▶ Assigned task
Could you copy every record below exactly as it stands?

──────── Raw data

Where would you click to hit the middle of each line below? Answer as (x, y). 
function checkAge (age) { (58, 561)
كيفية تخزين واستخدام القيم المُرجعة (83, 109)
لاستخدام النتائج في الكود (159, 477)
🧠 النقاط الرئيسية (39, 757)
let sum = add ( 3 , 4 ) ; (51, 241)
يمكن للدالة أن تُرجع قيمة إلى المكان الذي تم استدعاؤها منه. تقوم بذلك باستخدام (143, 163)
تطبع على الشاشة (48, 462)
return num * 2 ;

────────────────

▶ Reply to the task
Where would you click to hit the middle of each line below? Answer as (x, y). 
function checkAge (age) { (58, 561)
كيفية تخزين واستخدام القيم المُرجعة (83, 109)
لاستخدام النتائج في الكود (159, 477)
🧠 النقاط الرئيسية (39, 757)
let sum = add ( 3 , 4 ) ; (51, 241)
يمكن للدالة أن تُرجع قيمة إلى المكان الذي تم استدعاؤها منه. تقوم بذلك باستخدام (143, 163)
تطبع على الشاشة (48, 462)
return num * 2 ;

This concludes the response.